= Chicago Dental Infirmary =

First dental school in Chicago, Illinois

The Chicago Dental Infirmary was the first dental school in Chicago. It only accepted students that already possessed Doctor of Medicine degrees, making it a post-doctorate school. Training consisted of two courses of lectures in dentistry. A year after opening, the school changed its name to the Chicago College of Dental Surgery.

==Background==

In the early part of the 1800s dentistry was perceived to be a mechanical activity requiring only manipulative dexterity to extract an offending tooth. In many cities the role of dentist was the domain of the barber, watchmaker, blacksmith, etc. In the middle of the century dental training had become more formal and there was considerable debate whether dentistry was a separate profession or a part of the medical field. By the end of the 1800s it had been decided that dentistry was a separate profession that included some medical training (basic science and anatomy).

Discussions among the dentists in Chicago about starting a dental school began in the 1860s. On January 26, 1864 staff members of Rush Medical College held the first meetings about founding a dental school, this would be followed by several more meetings over the next 5 years. Rush Medical College decided to start a dental department and on March 12, 1869 a charter was issued to found the Chicago Dental College, but all attempts to put this charter in to operation failed.

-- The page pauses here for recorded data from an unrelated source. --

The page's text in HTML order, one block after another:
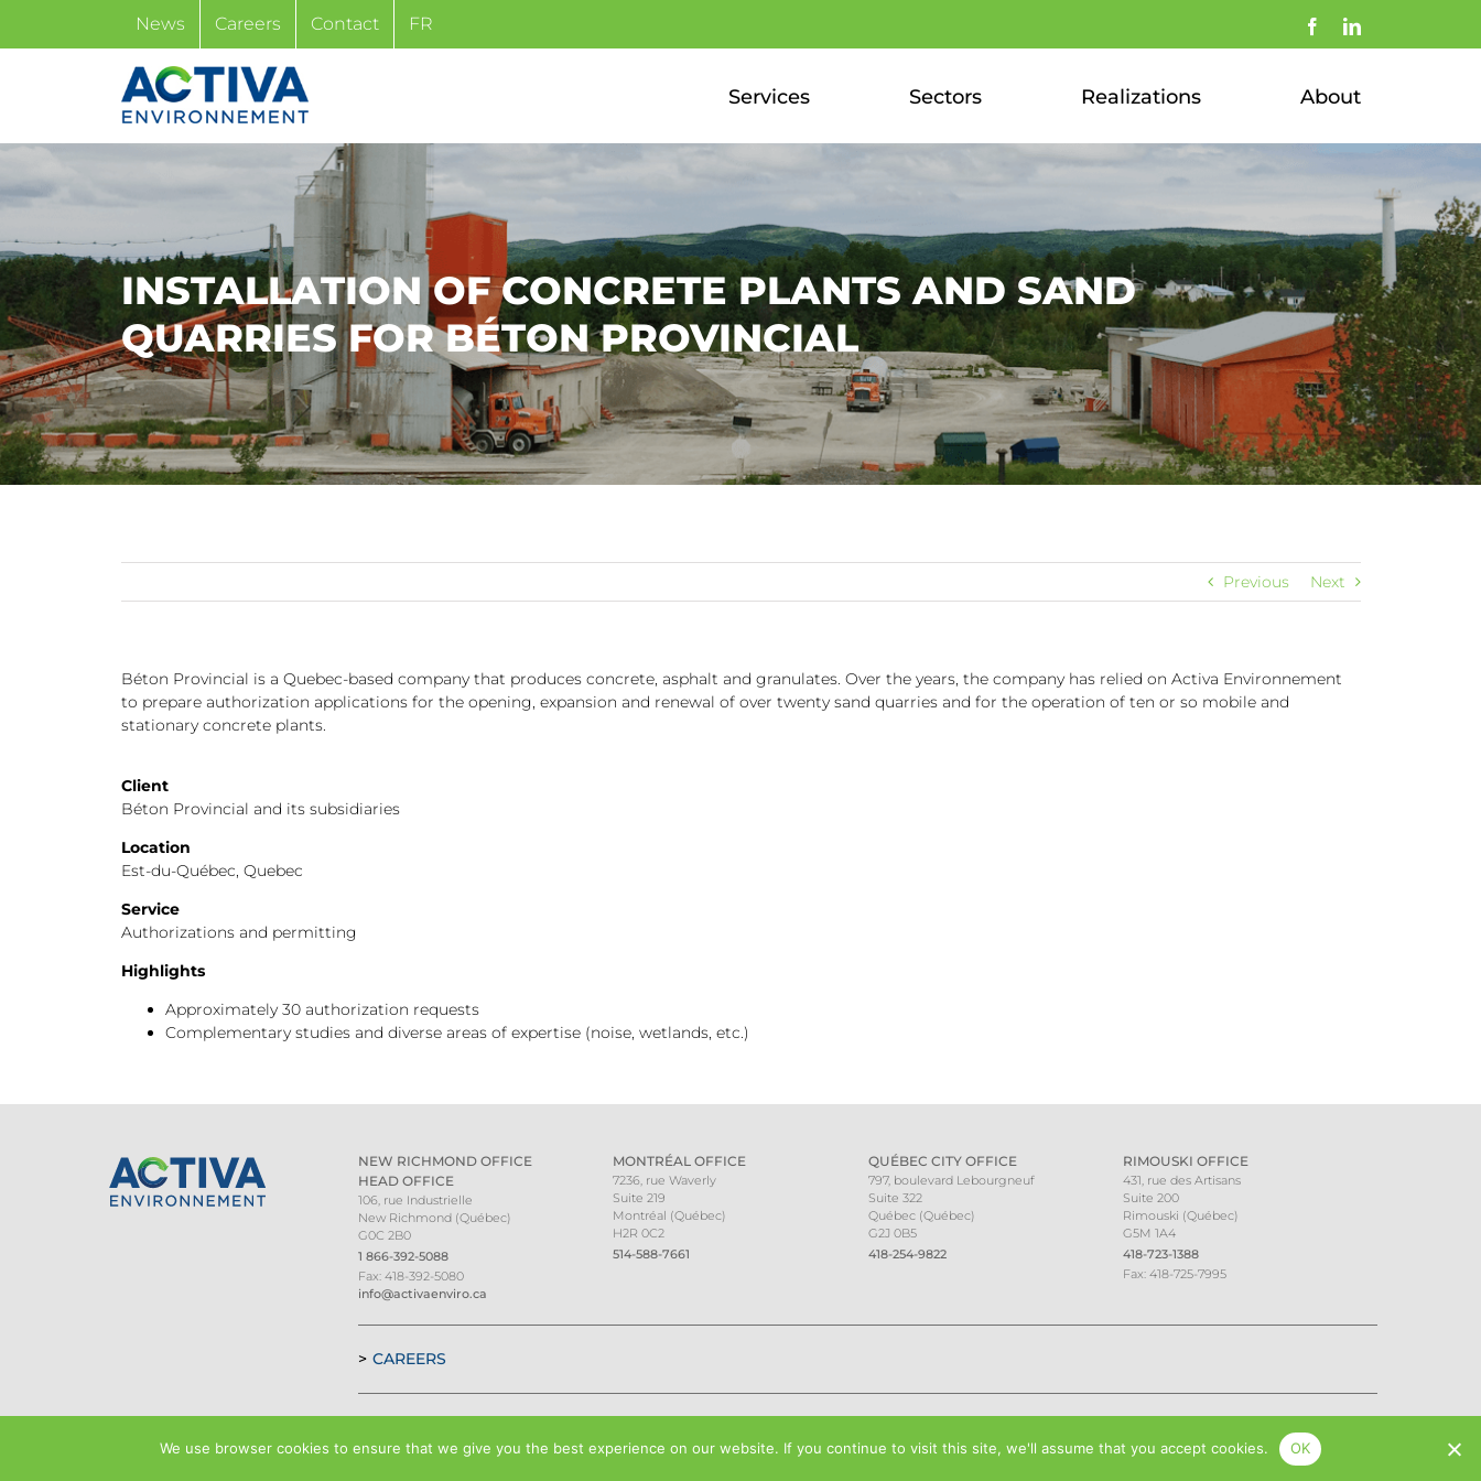
News Careers Contact FR FacebookLinkedIn
Services Sectors Realizations About
INSTALLATION OF CONCRETE PLANTS AND SAND
QUARRIES FOR BÉTON PROVINCIAL
Previous Next
Béton Provincial is a Quebec-based company that produces concrete, asphalt and granulates. Over the years, the company has relied on Activa Environnement
to prepare authorization applications for the opening, expansion and renewal of over twenty sand quarries and for the operation of ten or so mobile and
stationary concrete plants.
Client
Béton Provincial and its subsidiaries
Location
Est-du-Québec, Quebec
Service
Authorizations and permitting
Highlights
Approximately 30 authorization requests
Complementary studies and diverse areas of expertise (noise, wetlands, etc.)
NEW RICHMOND OFFICE
HEAD OFFICE
106, rue Industrielle
New Richmond (Québec)
G0C 2B0
1 866-392-5088
Fax: 418-392-5080
info@activaenviro.ca
MONTRÉAL OFFICE
7236, rue Waverly
Suite 219
Montréal (Québec)
H2R 0C2
514-588-7661
QUÉBEC CITY OFFICE
797, boulevard Lebourgneuf
Suite 322
Québec (Québec)
G2J 0B5
418-254-9822
RIMOUSKI OFFICE
431, rue des Artisans
Suite 200
Rimouski (Québec)
G5M 1A4
418-723-1388
Fax: 418-725-7995
CAREERS
We use browser cookies to ensure that we give you the best experience on our website. If you continue to visit this site, we'll assume that you accept cookies. OK
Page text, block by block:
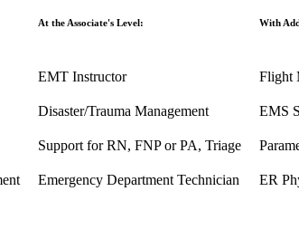
At the Associate's Level: With
EMT Instructor Flight
Disaster/Trauma Management EMS
Support for RN, FNP or PA, Triage
Emergency Department Technician ER
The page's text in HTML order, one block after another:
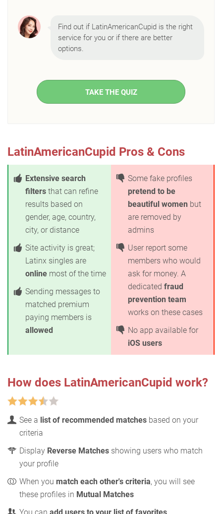
Find out if LatinAmericanCupid is the right
service for you or if there are better
options.
TAKE THE QUIZ
LatinAmericanCupid Pros & Cons
Extensive search
filters that can refine
results based on
gender, age, country,
city, or distance
Site activity is great;
Latinx singles are
online most of the time
Sending messages to
matched premium
paying members is
allowed
Some fake profiles
pretend to be
beautiful women but
are removed by
admins
User report some
members who would
ask for money. A
dedicated fraud
prevention team
works on these cases
No app available for
iOS users
How does LatinAmericanCupid work?
See a list of recommended matches based on your
criteria
Display Reverse Matches showing users who match
your profile
When you match each other's criteria, you will see
these profiles in Mutual Matches
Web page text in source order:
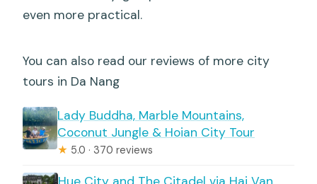
even more practical.
You can also read our reviews of more city
tours in Da Nang
Lady Buddha, Marble Mountains,
Coconut Jungle & Hoian City Tour
★ 5.0 · 370 reviews
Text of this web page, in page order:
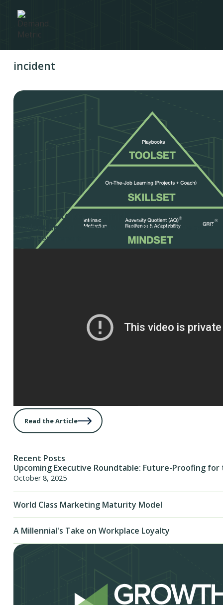
incident
Incident Report Template
Incident Report Template
– Use this template as a
an incident report.
Read the Article
Recent Posts
Upcoming Executive Roundtable: Future-Proofing for
October 8, 2025
World Class Marketing Maturity Model
A Millennial's Take on Workplace Loyalty
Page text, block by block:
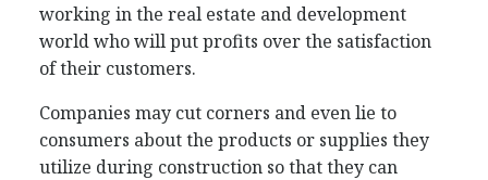
working in the real estate and development
world who will put profits over the satisfaction
of their customers.
Companies may cut corners and even lie to
consumers about the products or supplies they
utilize during construction so that they can
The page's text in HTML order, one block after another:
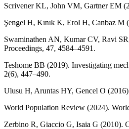
Scrivener KL, John VM, Gartner EM
Şengel H, Kınık K, Erol H, Canbaz M
Swaminathen AN, Kumar CV, Ravi
Proceedings, 47, 4584–4591.
Teshome BB (2019). Investigating
2(6), 447–490.
Ulusu H, Aruntas HY, Gencel O
World Population Review (2024).
Zerbino R, Giaccio G, Isaia G (2010).
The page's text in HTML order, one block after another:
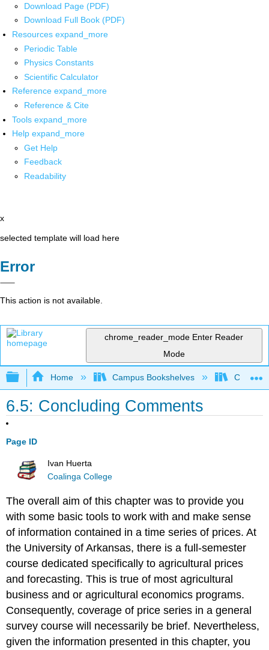
Download Page (PDF)
Download Full Book (PDF)
Resources expand_more
Periodic Table
Physics Constants
Scientific Calculator
Reference expand_more
Reference & Cite
Tools expand_more
Help expand_more
Get Help
Feedback
Readability
x
selected template will load here
Error
This action is not available.
chrome_reader_mode Enter Reader
Mode
Expand/collapse global hierarchy
Home Campus Bookshelves
6.5: Concluding Comments
Page ID
Ivan Huerta
Coalinga College
The overall aim of this chapter was to provide you
with some basic tools to work with and make sense
of information contained in a time series of prices. At
the University of Arkansas, there is a full-semester
course dedicated specifically to agricultural prices
and forecasting. This is true of most agricultural
business and or agricultural economics programs.
Consequently, coverage of price series in a general
survey course will necessarily be brief. Nevertheless,
given the information presented in this chapter, you
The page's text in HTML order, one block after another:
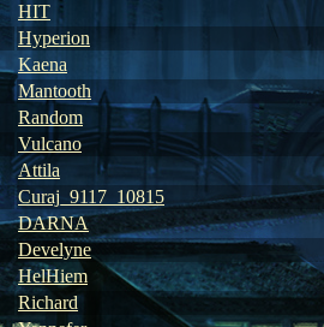
HIT
Hyperion
Kaena
Mantooth
Random
Vulcano
Attila
Curaj_9117_10815
DARNA
Develyne
HelHiem
Richard
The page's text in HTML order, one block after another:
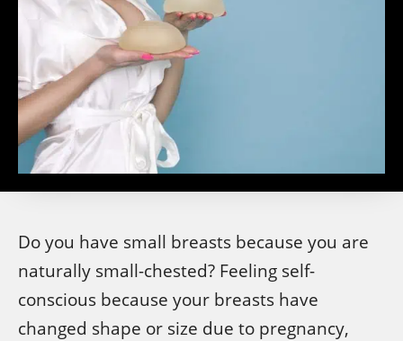
Do you have small breasts because you are
naturally small-chested? Feeling self-
conscious because your breasts have
changed shape or size due to pregnancy,
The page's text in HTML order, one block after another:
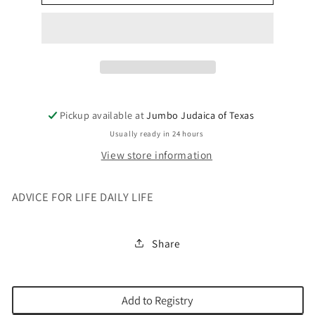
Pickup available atJumbo Judaica of Texas
Usually ready in 24 hours
View store information
ADVICE FOR LIFE DAILY LIFE
Share
Add to Registry
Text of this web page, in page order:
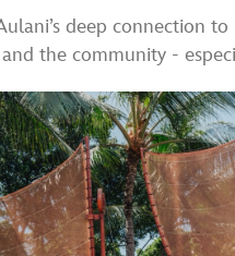
deep connection
the community -
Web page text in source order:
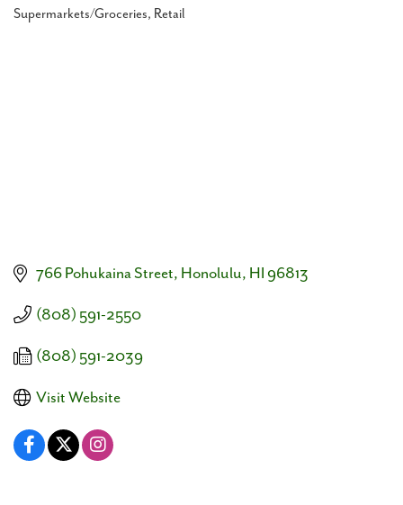
Categories
Supermarkets/Groceries Retail
766 Pohukaina Street Honolulu HI 96813
(808) 591-2550
(808) 591-2039
Visit Website
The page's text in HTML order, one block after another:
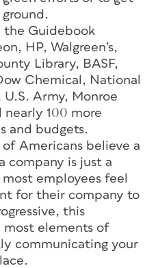
the Guidebook
HP, Walgreen’s,
Library, BASF,
Chemical, National
Army, Monroe
100 more
and budgets.
Americans believe a
company is just a
employees feel
for their company to
this
elements of
communicating your
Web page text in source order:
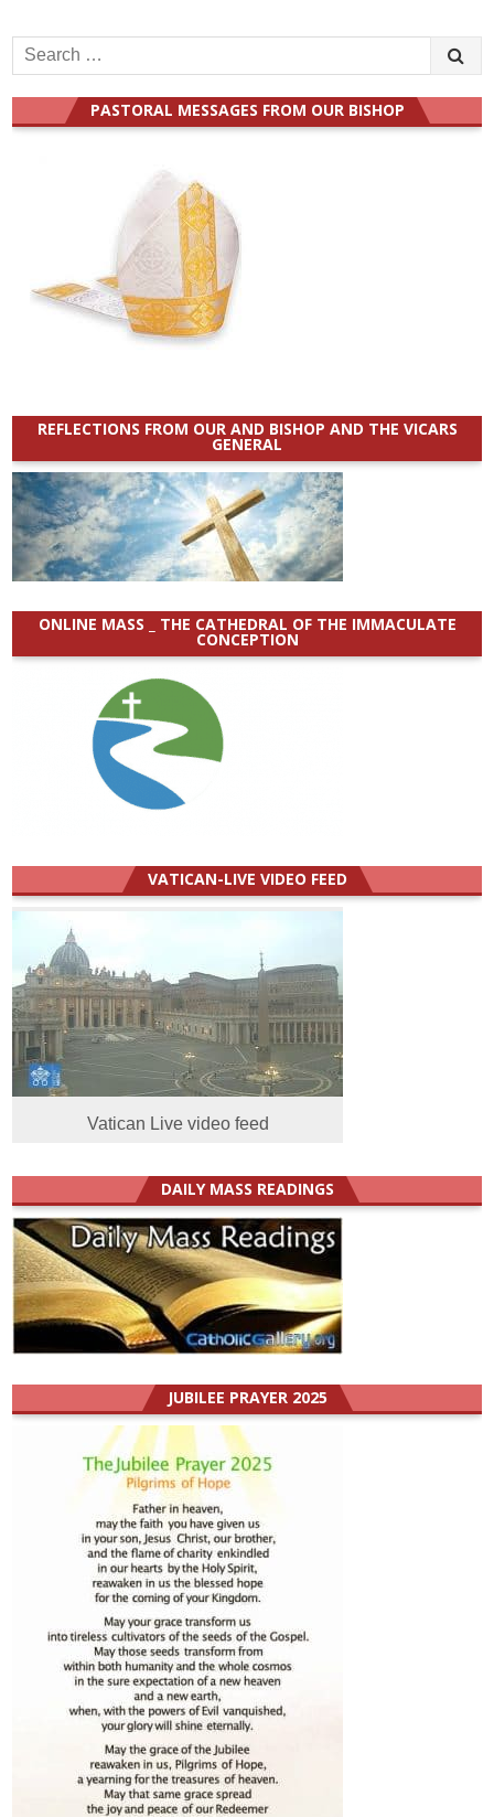
Search
for:
PASTORAL MESSAGES FROM OUR BISHOP
REFLECTIONS FROM OUR AND BISHOP AND THE VICARS
GENERAL
ONLINE MASS _ THE CATHEDRAL OF THE IMMACULATE
CONCEPTION
VATICAN-LIVE VIDEO FEED
Vatican Live video feed
DAILY MASS READINGS
JUBILEE PRAYER 2025
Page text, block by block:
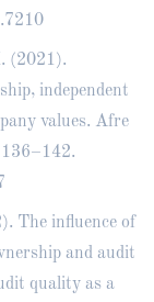
(2021).
independent
values. Afre
The influence of
and audit
quality as a

In 1875-76 a small number of Chicago dentists (Oliver, Danforth, Henry Palmer Wadsworth and Balney) began providing a series of dentistry related lecture in the evenings, three or four times a week. They were attended by 12 to 15 dentists among them E D Swain, C P Pruyn, R E Koch, J W Wassell, Truman W. Brophy, A W Harlan, Frank H B Gardner and Edmund Noyes. These lectures have been referred to as the beginning of dental education in Chicago.

Rush Medical College, having failed to establish a dental school, appealed to the Chicago Dental Society to look into the matter and in September 1876 a committee was appointed to do so. They concluded that the educational environment at the time was not favorable for organizing a dental school. Another meeting among dentists in 1880 also did not produce a school. In the summer of 1882 the situation had changed and progress was made in establishing Chicago first dental school. On February 20, 1883 a charter was issued for the Chicago Dental Infirmary, Collegiate Department.

==History==

When the Chicago Dental Infirmary opened on March 12, 1883 its initial faculty included G V Black, W L Copeland, W T Belfield, L L McArthur, L P Haskell, Truman W Brophy, Edmund Noyes, and A W Harlan. Generally salaries were not paid for lecture courses as the honor, pleasure and other indirect benefits of an association with an educational institute was considered sufficient compensation.

On June 30, 1884 the school was rechartered and the name changed to Chicago College of Dental Surgery. The school also dropped its requirement that all students already have a Doctor of Medicine degree and changed it to a requirement that students need only be matriculating in such a degree, this eventually lead to the dropping of any medical degree requirement.

==Antecedence==

As the Chicago College of Dental Surgery an affiliation was developed with the Lake Forest University in 1890. This arrangement resulted in the school being referred to as the Lake Forest University Dental Department. This affiliation was dissolved in 1902 and the Chicago College of Dental Surgery operated unaffiliated for a couple of years until it affiliated with Valparaiso University in 1905. In 1918 this affiliation ended when World War I forced Valparaiso University into bankruptcy. The school remained unaffiliated until it merged with the Loyola University Dental School in 1926.